Blitz heult in meinem Kopf und drängt mich, umzukehren und das Rudel, die Stadt… ja sogar die ganze Welt nach dem Besitzer dieses Duftes abzusuchen. Könnte es endlich soweit sein? Ist meine Gefährtin in der Nähe?
MAISIE
Meine letzte schlaflose Nacht macht sich am Nachmittag bemerkbar, und ich habe einfach nicht die Kraft, Nein zu sagen, als Elisa mich anbettelt: „Biiitte!“
Sie wiederholt: „Biiitte? Mir zuliebe!“ Sie schiebt ihre Unterlippe vor und faltet die Hände, als würde sie beten. „Wozu hat man eine beste Freundin, wenn sie einen nie auf Partys begleitet?“
Ich schüttle den Kopf. „Nein, kommt nicht in Frage.“ Ich mache weiter mit meiner Arbeit und wische die Tische im Café ab.
Elisa versucht ständig, mich zu Partys zu überreden. Partys, auf die ich eigentlich nicht gehen sollte. Selbst wenn ich Lust hätte, was ich nicht habe, warum sollte ich? Ich werde weder tanzen noch mit netten Typen plaudern. Ich habe momentan einfach zu viele Baustellen.
Ich vertraue Menschen nicht leicht, Haken dran. Ich arbeite zu viel und habe keine Zeit für einen Freund, Haken dran. Ich habe Geheimnisse, Haken dran. Ich habe einen verrückten Ex, der dir, mir oder uns beiden etwas antun könnte, Haken dran. Und ich sterbe auch noch, Haken dran.

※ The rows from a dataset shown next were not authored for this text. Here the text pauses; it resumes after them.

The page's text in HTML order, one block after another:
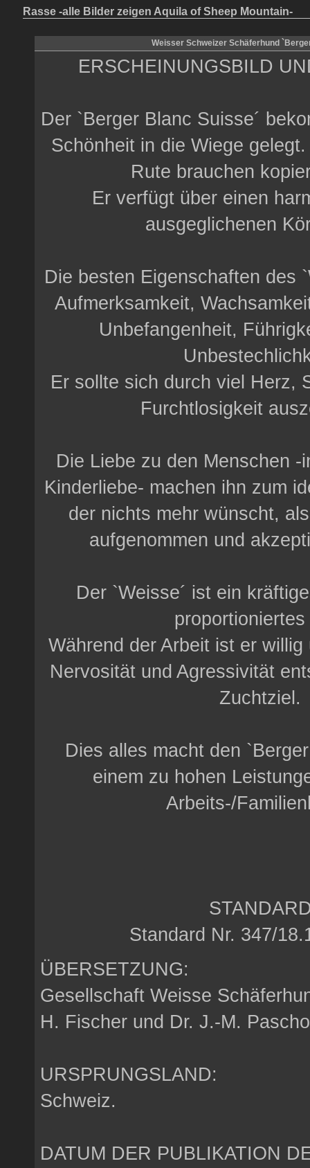
Rasse -alle Bilder zeigen Aquila of Sheep Mountain-
Weisser Schweizer Schäferhund
ERSCHEINUNGSBILD
Der `Berger Blanc Suisse´
Schönheit in die Wiege
Rute brauchen
Er verfügt über einen
ausgeglichenen
Die besten Eigenschaften des
Aufmerksamkeit,
Unbefangenheit,
Er sollte sich durch viel Herz,
Furchtlosigkeit
Die Liebe zu den Menschen -
Kinderliebe- machen ihn zum
der nichts mehr wünscht,
aufgenommen und
Der `Weisse´ ist ein
proportioniertes
Während der Arbeit ist er
Nervosität und Agressivität
Zuchtziel.
Dies alles macht den
einem zu hohen
Arbeits-/
Standard Nr. 347/
ÜBERSETZUNG:
Gesellschaft Weisse
H. Fischer und Dr. J.-M.
URSPRUNGSLAND:
Schweiz.
DATUM DER PUBLIKATION
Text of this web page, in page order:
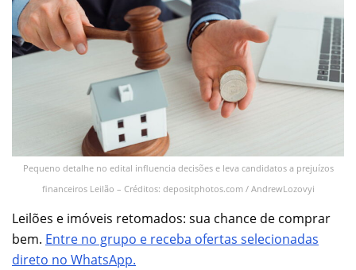
Pequeno detalhe no edital influencia decisões e leva candidatos a prejuízos
financeiros Leilão – Créditos: depositphotos.com / AndrewLozovyi
Leilões e imóveis retomados: sua chance de comprar
bem. Entre no grupo e receba ofertas selecionadas
direto no WhatsApp.
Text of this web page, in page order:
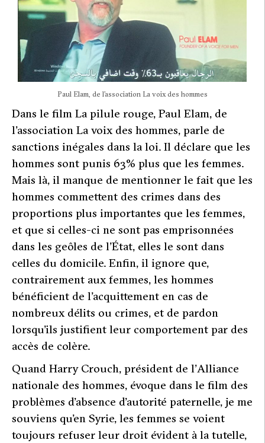
Paul Elam, de l’association La voix des hommes
Dans le film La pilule rouge, Paul Elam, de
l’association La voix des hommes, parle de
sanctions inégales dans la loi. Il déclare que les
hommes sont punis 63% plus que les femmes.
Mais là, il manque de mentionner le fait que les
hommes commettent des crimes dans des
proportions plus importantes que les femmes,
et que si celles-ci ne sont pas emprisonnées
dans les geôles de l’État, elles le sont dans
celles du domicile. Enfin, il ignore que,
contrairement aux femmes, les hommes
bénéficient de l’acquittement en cas de
nombreux délits ou crimes, et de pardon
lorsqu’ils justifient leur comportement par des
accès de colère.
Quand Harry Crouch, président de l’Alliance
nationale des hommes, évoque dans le film des
problèmes d’absence d’autorité paternelle, je me
souviens qu’en Syrie, les femmes se voient
toujours refuser leur droit évident à la tutelle,
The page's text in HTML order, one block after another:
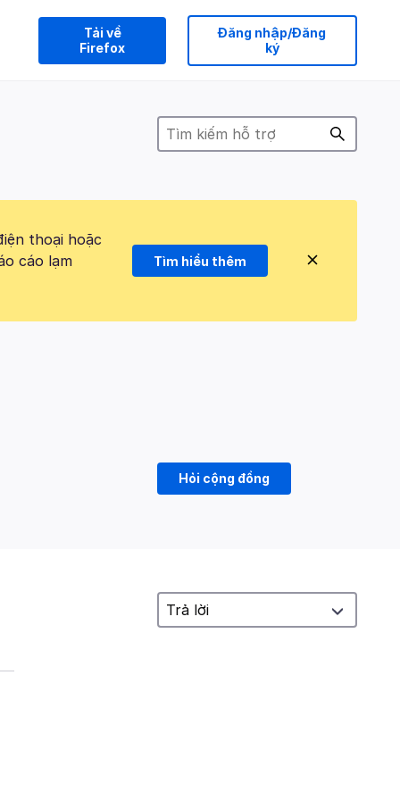
Tải về
Firefox
Đăng nhập/Đăng
ký
thoại hoặc
cáo lạm
Tìm hiểu thêm
Hỏi cộng đồng
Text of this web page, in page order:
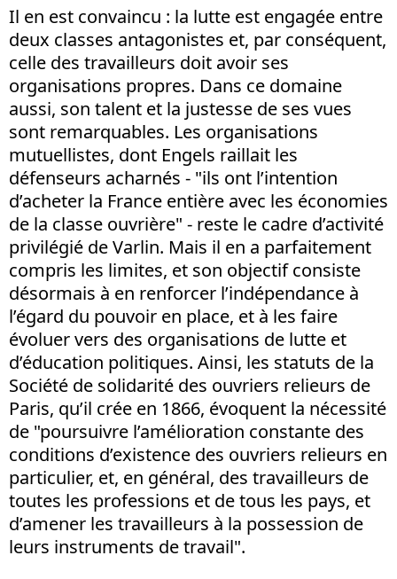
Il en est convaincu : la lutte est engagée entre
deux classes antagonistes et, par conséquent,
celle des travailleurs doit avoir ses
organisations propres. Dans ce domaine
aussi, son talent et la justesse de ses vues
sont remarquables. Les organisations
mutuellistes, dont Engels raillait les
défenseurs acharnés - "ils ont l’intention
d’acheter la France entière avec les économies
de la classe ouvrière" - reste le cadre d’activité
privilégié de Varlin. Mais il en a parfaitement
compris les limites, et son objectif consiste
désormais à en renforcer l’indépendance à
l’égard du pouvoir en place, et à les faire
évoluer vers des organisations de lutte et
d’éducation politiques. Ainsi, les statuts de la
Société de solidarité des ouvriers relieurs de
Paris, qu’il crée en 1866, évoquent la nécessité
de "poursuivre l’amélioration constante des
conditions d’existence des ouvriers relieurs en
particulier, et, en général, des travailleurs de
toutes les professions et de tous les pays, et
d’amener les travailleurs à la possession de
leurs instruments de travail".
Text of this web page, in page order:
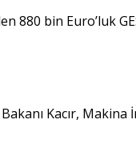
880 bin Euro’luk
Kacır, Makina
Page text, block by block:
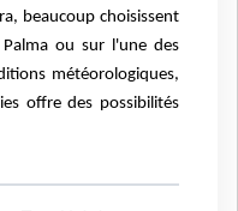
beaucoup choisissent
ou sur l'une des
météorologiques,
offre des possibilités
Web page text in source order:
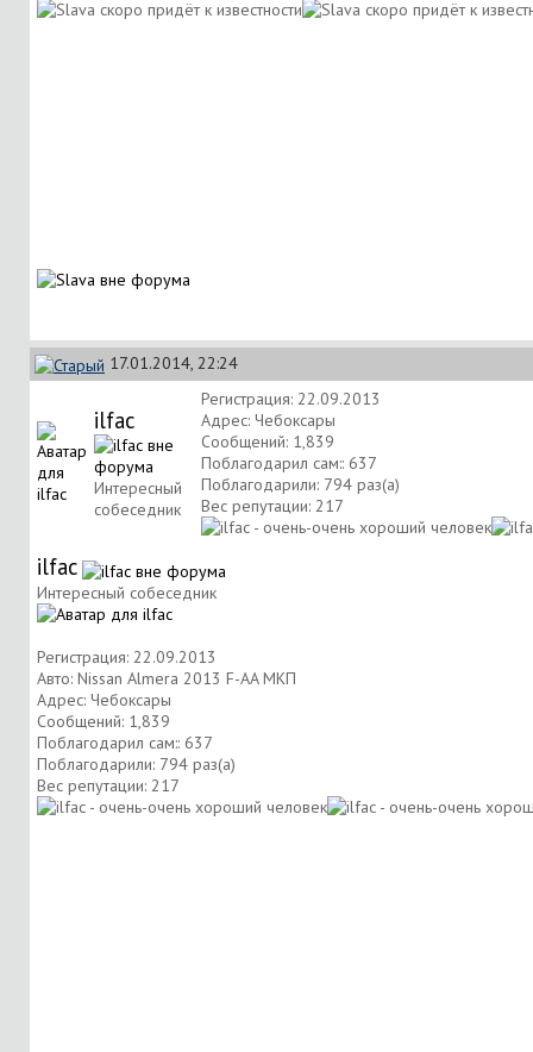
17.01.2014, 22:24
ilfac
Интересный
собеседник
Регистрация: 22.09.2013
Адрес: Чебоксары
Сообщений: 1,839
Поблагодарил сам:: 637
Поблагодарили: 794 раз(а)
Вес репутации: 217
ilfac
Интересный собеседник
Регистрация: 22.09.2013
Авто: Nissan Almera 2013 F-AA МКП
Адрес: Чебоксары
Сообщений: 1,839
Поблагодарил сам:: 637
Поблагодарили: 794 раз(а)
Вес репутации: 217
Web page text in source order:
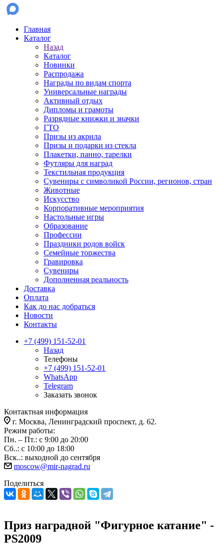
Главная
Каталог
Назад
Каталог
Новинки
Распродажа
Награды по видам спорта
Универсальные награды
Активный отдых
Дипломы и грамоты
Разрядные книжки и значки
ГТО
Призы из акрила
Призы и подарки из стекла
Плакетки, панно, тарелки
Футляры для наград
Текстильная продукция
Сувениры с символикой России, регионов, стран
Животные
Искусство
Корпоративные мероприятия
Настольные игры
Образование
Профессии
Праздники родов войск
Семейные торжества
Гравировка
Сувениры
Дополненная реальность
Доставка
Оплата
Как до нас добраться
Новости
Контакты
+7 (499) 151-52-01
Назад
Телефоны
+7 (499) 151-52-01
WhatsApp
Telegram
Заказать звонок
Контактная информация
г. Москва, Ленинградский проспект, д. 62.
Режим работы:
Пн. – Пт.: с 9:00 до 20:00
Сб..: с 10:00 до 18:00
Вск..: выходной до сентября
moscow@mir-nagrad.ru
Поделиться
Приз наградной "Фигурное катание" -
PS2009
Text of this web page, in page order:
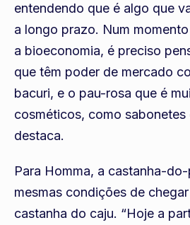
entendendo que é algo que
a longo prazo. Num
a bioeconomia, é preciso
que têm poder de mercado
bacuri, e o pau-rosa que é
cosméticos, como sabonetes
destaca.
Para Homma, a castanha-
mesmas condições de
castanha do caju. “Hoje a
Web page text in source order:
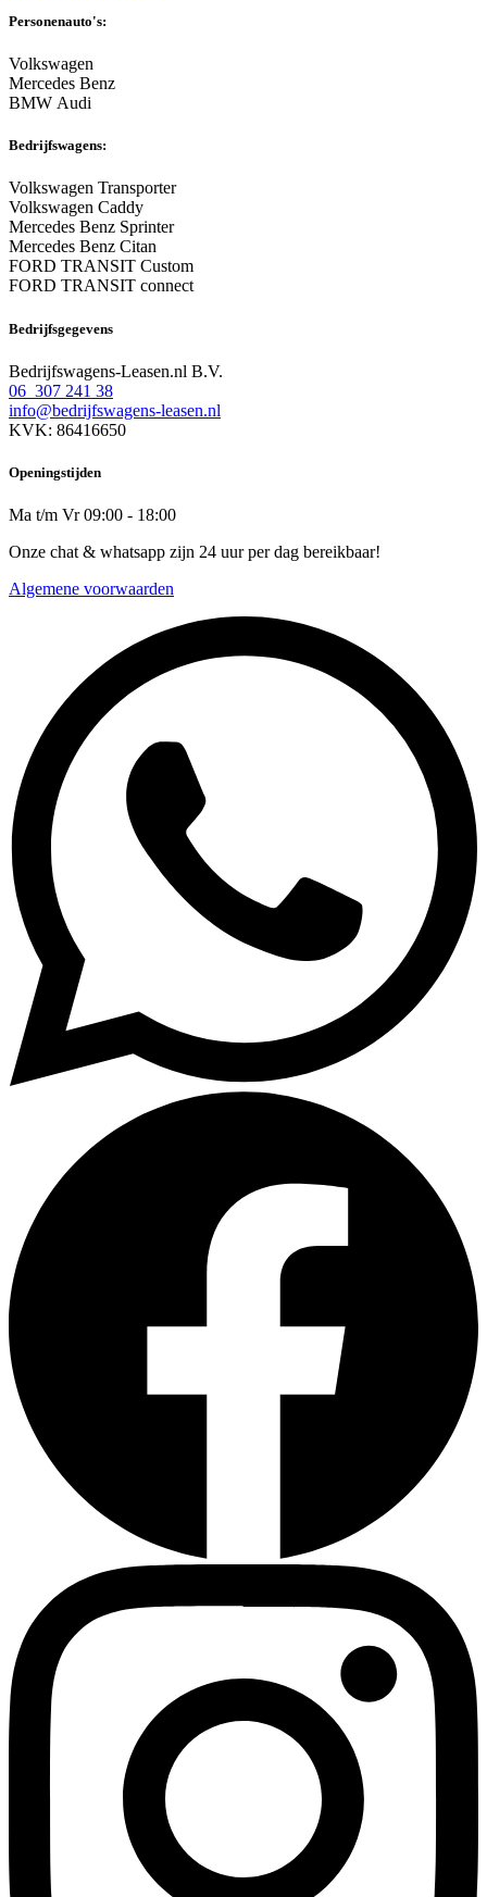
Personenauto's:
Volkswagen
Mercedes Benz
BMW Audi
Bedrijfswagens:
Volkswagen Transporter
Volkswagen Caddy
Mercedes Benz Sprinter
Mercedes Benz Citan
FORD TRANSIT Custom
FORD TRANSIT connect
Bedrijfsgegevens
Bedrijfswagens-Leasen.nl B.V.
06 307 241 38
info@bedrijfswagens-leasen.nl
KVK: 86416650
Openingstijden
Ma t/m Vr 09:00 - 18:00
Onze chat & whatsapp zijn 24 uur per dag bereikbaar!
Algemene voorwaarden

Plötzlich tauchen Alpha Kierans strahlend blaue Augen vor meinem inneren Auge auf. Mein Gesicht wird heiß. Ich versuche, den Gedanken zu verdrängen. Wenn ich schon nicht mit normalen Typen von hier reden kann, sollte ich auf keinen Fall so an einen Werwolf denken.
Elisa gibt nicht klein bei. „Komm schon! Nur wir Mädels. Kein Gerede mit Jungs, versprochen!“
Ich schüttle wieder den Kopf. „Ich kann nicht. Frag doch Emma oder Hailey.“
„Die haben keine Zeit. Komm schon! Du musst mal aus deinem Schneckenhaus rauskommen, und ich will meinen alten Schulfreunden meine neuen Klamotten zeigen.“
Ich runzle die Stirn und schüttle erneut den Kopf. Elisa liebt es, neue Leute kennenzulernen, aber ich habe gelernt, das zu vermeiden. Die letzte neue Person, der ich vertraut habe … hat mir diese hässliche Narbe am Hals verpasst.
Die nächsten drei Stunden folgt mir Elisa auf Schritt und Tritt und bettelt immer wieder. Ihre Gründe werden immer aberwitziger.
„Wer wird deine Freundin sein, wenn ich wieder zur Schule gehe?“
„Was, wenn du den Traummann deines Lebens triffst?“
„Wir gehen nur zum Musikhören hin?“
„Ein Zombieangriff ist auf der Party weniger wahrscheinlich als in der Stadt.“
Schließlich gebe ich klein bei und sage zu, heute Abend mit ihr zu einer heißen Quelle im Wald außerhalb der Stadt zu gehen, zu irgendeiner Party, wo ich keine Menschenseele kenne. Eine Stunde, dann ziehen wir beide Leine. Das ist die Abmachung.
Ich kann eine Stunde ohne Probleme durchstehen. Oder?